Tren Makanan 'Tanpa Dimakan' di Tiongkok dan Riwayat Masakandan Unik di Negeri Tirai Bambu
Tren masakan terbaru di Tiongkok meliputi fenomena tusukan manis berbahan dasar kayu ini memberikan sensasi rasa tanpa harus memakan bahan pokoknya.

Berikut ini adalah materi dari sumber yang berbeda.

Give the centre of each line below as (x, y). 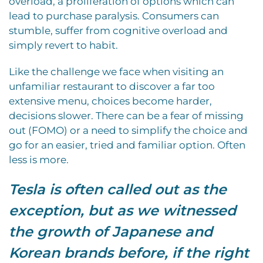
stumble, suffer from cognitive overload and (118, 30)
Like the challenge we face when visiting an (116, 71)
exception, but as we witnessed (122, 210)
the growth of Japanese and (111, 231)
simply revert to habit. (63, 45)
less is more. (39, 159)
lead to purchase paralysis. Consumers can (114, 16)
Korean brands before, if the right (129, 252)
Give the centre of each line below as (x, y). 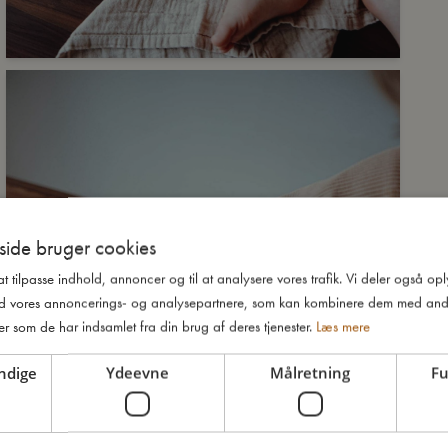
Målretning (310, 372)
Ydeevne (138, 372)
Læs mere (343, 326)
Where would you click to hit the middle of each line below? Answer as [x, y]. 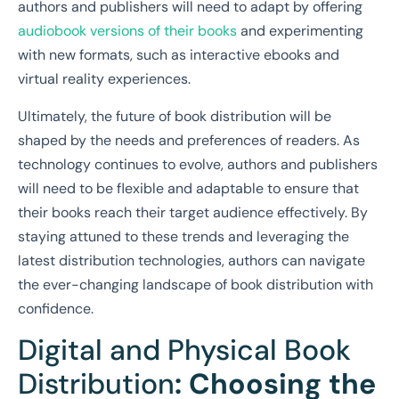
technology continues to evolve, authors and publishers [198, 164]
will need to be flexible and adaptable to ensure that [188, 188]
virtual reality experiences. [104, 79]
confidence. [56, 308]
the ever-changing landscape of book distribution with [195, 284]
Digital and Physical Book [184, 350]
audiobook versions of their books [127, 31]
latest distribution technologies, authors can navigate [191, 260]
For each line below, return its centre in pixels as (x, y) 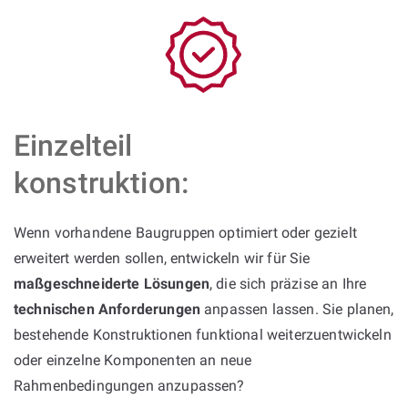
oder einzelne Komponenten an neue (133, 360)
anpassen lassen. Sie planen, (297, 309)
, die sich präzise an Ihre (288, 283)
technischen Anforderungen (107, 309)
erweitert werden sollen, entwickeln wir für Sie (162, 258)
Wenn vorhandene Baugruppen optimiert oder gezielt (185, 232)
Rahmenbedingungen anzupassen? (129, 385)
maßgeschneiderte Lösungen (112, 283)

Ide ini serupa dengan mode terdahulu seperti spicy pebbles—batu sungai kecil yang digoreng bersama cabai dan bumbu, kemudian dikonsumsi secara langsung untuk merasakan cita rasa. Menu tersebut pernah booming di provinsi Hunan tahun 2023 dan memiliki asal-usul dari budaya nelayan Sungai Yangtze.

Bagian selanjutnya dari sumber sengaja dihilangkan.